The Journal of Extension - www.joe.org

December 2016 // Volume 54 // Number 6 // Research In Brief // 6RIB8

Economically Disadvantaged Minority Girls' Knowledge and Perceptions of Science and Engineering and Related Careers

Abstract
This article addresses economically disadvantaged minority girls' knowledge and perceptions of science and engineering and the influence of their experiences with science, technology, engineering, and mathematics (STEM) on their choices for future careers. We interviewed three girls who participated in a 4-H–led gender-inclusive STEM program. Our findings suggest that the girls lacked opportunities to learn STEM in out-of-school settings and that they had very limited knowledge about STEM professions. They did not associate their job aspirations as being related to STEM, even though they were. To better prepare such girls to engage in STEM, educators need to provide long-term interventions that are supported by both out-of-school programs and families.


Hui-Hui Wang
Assistant Professor
Department of Youth Development and Agricultural Education
Purdue University
West Lafayette, Indiana
huiwang@purdue.edu

Barbara L. Billington
Lecturer of Science Education
Department of Curriculum and Instruction
University of Minnesota
Saint Paul, Minnesota
bill0041@umn.edu

Background

Historically, women and minorities have been underrepresented in science, technology, engineering, and mathematics (STEM) occupations (Burke, 2007). A research report by the American Association of University Women (Hill, Corbett, & St. Rose, 2010) stated that stereotypes, social beliefs, and gender disparity at the hiring stage may be the major causes hindering the progress of closing the gender gap related to STEM degrees and STEM in the workplace. Several studies have shown that the main reason young women and girls lack interest in pursuing certain STEM majors is the perception that the relevant fields are for males (Cheryan, Plaut, Davies, & Steele, 2009; Furnham, Reeves, & Budhani, 2002; Sadker & Sadker, 1994; Walton & Cohen, 2007). Furthermore, these studies have suggested that girls' lack of interest in pursuing STEM majors or STEM-related careers is affected not only by the threat of the stereotype they perceive exists in society but also by their own images of scientists and engineers.

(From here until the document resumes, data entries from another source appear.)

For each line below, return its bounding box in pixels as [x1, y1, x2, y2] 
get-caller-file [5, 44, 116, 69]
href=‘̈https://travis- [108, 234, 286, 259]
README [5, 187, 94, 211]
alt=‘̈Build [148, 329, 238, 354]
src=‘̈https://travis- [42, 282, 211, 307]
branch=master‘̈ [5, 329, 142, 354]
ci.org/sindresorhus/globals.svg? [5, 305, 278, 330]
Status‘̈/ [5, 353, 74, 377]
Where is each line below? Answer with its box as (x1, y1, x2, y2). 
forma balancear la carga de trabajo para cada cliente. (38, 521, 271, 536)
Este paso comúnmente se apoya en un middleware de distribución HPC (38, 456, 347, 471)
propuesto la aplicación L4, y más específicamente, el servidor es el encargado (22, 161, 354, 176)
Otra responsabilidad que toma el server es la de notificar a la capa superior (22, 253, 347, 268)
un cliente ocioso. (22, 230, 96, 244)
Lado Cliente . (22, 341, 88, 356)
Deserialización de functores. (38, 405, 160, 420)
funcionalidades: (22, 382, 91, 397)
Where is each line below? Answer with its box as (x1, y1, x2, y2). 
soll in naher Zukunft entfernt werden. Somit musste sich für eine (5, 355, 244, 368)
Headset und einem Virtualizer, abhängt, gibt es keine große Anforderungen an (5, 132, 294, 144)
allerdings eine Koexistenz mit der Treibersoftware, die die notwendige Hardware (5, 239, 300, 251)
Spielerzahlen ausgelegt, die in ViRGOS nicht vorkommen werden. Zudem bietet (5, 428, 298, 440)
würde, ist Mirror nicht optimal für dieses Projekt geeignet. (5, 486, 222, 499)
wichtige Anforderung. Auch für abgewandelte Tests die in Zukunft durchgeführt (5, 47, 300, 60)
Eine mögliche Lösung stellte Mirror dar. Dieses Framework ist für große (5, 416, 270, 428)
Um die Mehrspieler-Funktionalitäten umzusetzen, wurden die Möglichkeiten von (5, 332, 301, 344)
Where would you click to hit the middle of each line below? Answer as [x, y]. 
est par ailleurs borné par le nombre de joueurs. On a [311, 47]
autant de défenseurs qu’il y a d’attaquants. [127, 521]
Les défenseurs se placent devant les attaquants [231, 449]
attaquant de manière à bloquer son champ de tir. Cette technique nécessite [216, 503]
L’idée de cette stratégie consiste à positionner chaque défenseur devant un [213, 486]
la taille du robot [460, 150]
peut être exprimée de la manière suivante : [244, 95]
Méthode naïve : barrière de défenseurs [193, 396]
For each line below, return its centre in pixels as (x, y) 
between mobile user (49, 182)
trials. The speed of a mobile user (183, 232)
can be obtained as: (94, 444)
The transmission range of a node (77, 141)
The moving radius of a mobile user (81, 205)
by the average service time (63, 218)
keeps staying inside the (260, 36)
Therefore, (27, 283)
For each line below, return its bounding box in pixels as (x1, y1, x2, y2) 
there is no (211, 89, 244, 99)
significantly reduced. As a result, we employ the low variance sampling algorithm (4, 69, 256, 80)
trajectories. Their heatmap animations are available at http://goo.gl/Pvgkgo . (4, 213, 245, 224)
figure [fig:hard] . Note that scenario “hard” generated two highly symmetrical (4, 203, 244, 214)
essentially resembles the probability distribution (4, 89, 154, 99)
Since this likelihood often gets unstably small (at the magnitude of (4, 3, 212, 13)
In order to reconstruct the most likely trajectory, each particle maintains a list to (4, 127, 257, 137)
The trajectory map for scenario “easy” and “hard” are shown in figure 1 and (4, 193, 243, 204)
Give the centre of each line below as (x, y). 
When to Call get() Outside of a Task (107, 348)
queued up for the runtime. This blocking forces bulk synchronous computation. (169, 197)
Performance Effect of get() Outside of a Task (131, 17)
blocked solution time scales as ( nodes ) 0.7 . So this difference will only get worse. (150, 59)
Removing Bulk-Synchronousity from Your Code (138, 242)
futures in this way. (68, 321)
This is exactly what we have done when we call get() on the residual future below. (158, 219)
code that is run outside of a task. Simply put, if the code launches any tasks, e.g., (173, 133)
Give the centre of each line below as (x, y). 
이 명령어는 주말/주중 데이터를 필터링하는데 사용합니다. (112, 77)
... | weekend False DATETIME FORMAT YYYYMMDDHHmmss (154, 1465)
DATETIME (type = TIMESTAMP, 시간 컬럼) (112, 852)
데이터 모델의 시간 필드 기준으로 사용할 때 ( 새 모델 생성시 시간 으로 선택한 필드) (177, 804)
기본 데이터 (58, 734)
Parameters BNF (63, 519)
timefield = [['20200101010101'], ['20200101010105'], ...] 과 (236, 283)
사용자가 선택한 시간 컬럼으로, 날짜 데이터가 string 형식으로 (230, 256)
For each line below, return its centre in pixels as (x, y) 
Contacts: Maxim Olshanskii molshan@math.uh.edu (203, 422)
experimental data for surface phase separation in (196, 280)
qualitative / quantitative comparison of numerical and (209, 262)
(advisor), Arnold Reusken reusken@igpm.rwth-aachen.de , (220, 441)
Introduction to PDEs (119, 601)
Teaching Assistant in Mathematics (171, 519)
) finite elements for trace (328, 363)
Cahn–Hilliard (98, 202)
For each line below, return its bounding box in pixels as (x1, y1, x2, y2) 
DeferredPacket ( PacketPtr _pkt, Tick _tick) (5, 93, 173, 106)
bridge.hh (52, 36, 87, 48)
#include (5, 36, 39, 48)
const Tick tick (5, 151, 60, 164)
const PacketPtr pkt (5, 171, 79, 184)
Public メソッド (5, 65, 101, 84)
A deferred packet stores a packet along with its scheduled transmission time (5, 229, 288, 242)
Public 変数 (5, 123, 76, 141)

It is important to reach girls early with efforts to increase their interest in STEM. The attitudes of girls toward science become increasingly negative with age (Baram-Tsabari, Sethi, Bry, & Yarden, 2006; Sadler, Sonnert, Hazari, & Tai, 2012). If girls do not expect to succeed in STEM domains as early as elementary-school age, it is not surprising that their interests have shifted to fields in which they feel more comfortable later in their academic careers.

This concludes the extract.